- _Given information_
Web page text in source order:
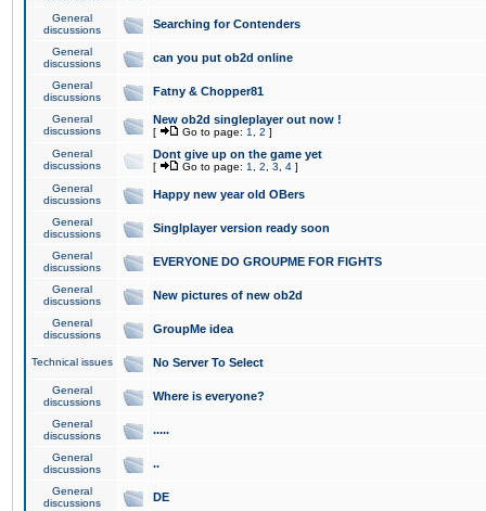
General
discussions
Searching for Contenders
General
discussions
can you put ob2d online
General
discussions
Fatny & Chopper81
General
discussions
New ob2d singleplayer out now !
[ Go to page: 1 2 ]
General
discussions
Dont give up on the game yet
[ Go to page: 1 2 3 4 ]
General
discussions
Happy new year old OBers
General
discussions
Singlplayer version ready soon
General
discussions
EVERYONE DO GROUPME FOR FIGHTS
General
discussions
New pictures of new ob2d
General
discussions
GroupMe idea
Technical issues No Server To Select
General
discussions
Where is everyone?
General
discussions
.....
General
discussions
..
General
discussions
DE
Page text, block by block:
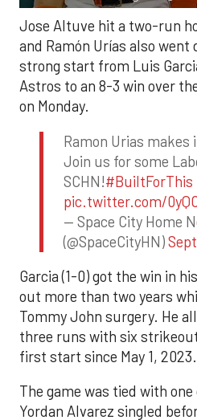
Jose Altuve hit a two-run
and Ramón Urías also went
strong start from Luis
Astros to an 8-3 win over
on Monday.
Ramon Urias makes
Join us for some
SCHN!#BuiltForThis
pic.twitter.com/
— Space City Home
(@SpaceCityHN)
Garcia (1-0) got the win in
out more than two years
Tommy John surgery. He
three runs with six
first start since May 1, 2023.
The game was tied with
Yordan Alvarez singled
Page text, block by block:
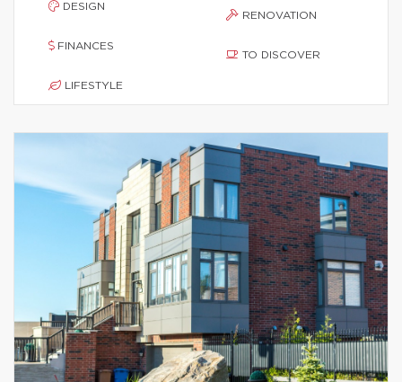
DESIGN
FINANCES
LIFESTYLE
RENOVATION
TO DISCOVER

- _Requirement_
Go through the listing above and retype it exactly, skipping every picture.

- _Output for this exercise_
Web page text in source order:
General
discussions
Searching for Contenders
General
discussions
can you put ob2d online
General
discussions
Fatny & Chopper81
General
discussions
New ob2d singleplayer out now !
[ Go to page: 1 2 ]
General
discussions
Dont give up on the game yet
[ Go to page: 1 2 3 4 ]
General
discussions
Happy new year old OBers
General
discussions
Singlplayer version ready soon
General
discussions
EVERYONE DO GROUPME FOR FIGHTS
General
discussions
New pictures of new ob2d
General
discussions
GroupMe idea
Technical issues No Server To Select
General
discussions
Where is everyone?
General
discussions
.....
General
discussions
..
General
discussions
DE
Page text, block by block:
Jose Altuve hit a two-run
and Ramón Urías also went
strong start from Luis
Astros to an 8-3 win over
on Monday.
Ramon Urias makes
Join us for some
SCHN!#BuiltForThis
pic.twitter.com/
— Space City Home
(@SpaceCityHN)
Garcia (1-0) got the win in
out more than two years
Tommy John surgery. He
three runs with six
first start since May 1, 2023.
The game was tied with
Yordan Alvarez singled
Page text, block by block:
DESIGN
FINANCES
LIFESTYLE
RENOVATION
TO DISCOVER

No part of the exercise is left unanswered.